Either way, the current will be the same thru both gaps; it's a series circuit.

 

[shadetree]

I'm sure you read his book on how an alternator and voltage regulator works also!!!

Is this what you are talking about????

Q. What happens when a voltage regulator fails with a short circuit?

A. Assuming that this is not a catastrophic internal failure which would cause the alternator field circuit breaker to trip) the field windings would be able to draw the maximum possible current and would effectively turn the alternator full on. In this condition the alternator is producing its maximum rated power. You might think that this is not a problem, but due to rules governing inductors and capacitors an even bigger problem will develop: runaway output voltage. If there is not sufficient electrical load to use all of the available power from the alternator the voltage in the alternator stator windings will rise uncontrollably.

Both of these failures are a problem. The second failure, however, could do potential damage to the radios and other appliances in the electrical system.
shady

 

[Bob Ayers]

Is this what you are talking about????

Q. What happens when a voltage regulator fails with a short circuit?

A. Assuming that this is not a catastrophic internal failure which would cause the alternator field circuit breaker to trip) the field windings would be able to draw the maximum possible current and would effectively turn the alternator full on. In this condition the alternator is producing its maximum rated power. You might think that this is not a problem, but due to rules governing inductors and capacitors an even bigger problem will develop: runaway output voltage. If there is not sufficient electrical load to use all of the available power from the alternator the voltage in the alternator stator windings will rise uncontrollably.

Both of these failures are a problem. The second failure, however, could do potential damage to the radios and other appliances in the electrical system.
shady

No, this is what I'm talking about....

The problem in removing the battery cable with the truck running is if the regulator in the alternator is no longer regulating, when you disconnect from the battery, it can allow the alternator to go to full amperage output, and burn up a lot of stuff. If the alternator is dead, as it apparently is in your case, the truck simply dies same as turning off the ignition key when you remove the battery cable.

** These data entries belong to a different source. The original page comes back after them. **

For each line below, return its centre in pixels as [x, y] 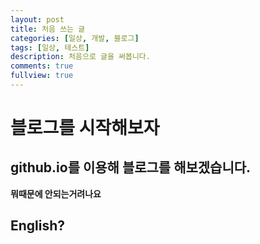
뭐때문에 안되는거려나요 [56, 193]
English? [38, 226]
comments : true [42, 66]
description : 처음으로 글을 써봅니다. [80, 57]
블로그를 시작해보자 [85, 128]
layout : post [37, 19]
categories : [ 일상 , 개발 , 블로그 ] [75, 38]
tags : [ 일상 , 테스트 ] [50, 47]
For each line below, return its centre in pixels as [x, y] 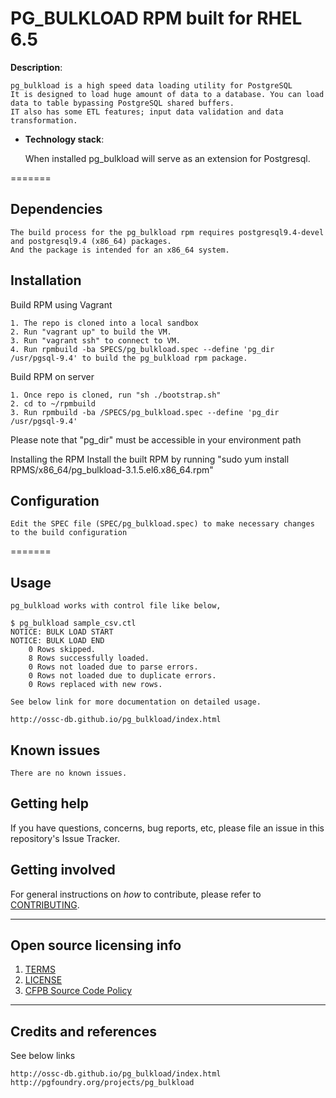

Next time, invest in a $5 Radio Shack volt meter, and check voltages.shady

My response!

It's the di/dt that creates the huge voltage spike when you remove a battery cable. This can happen just with the current load on the battery.
The load isn't sufficient, for the alternator to go "full amperage", but large voltage spikes will be created. The voltage output of the alternator
is controlled with the "voltage" regulator, not the current.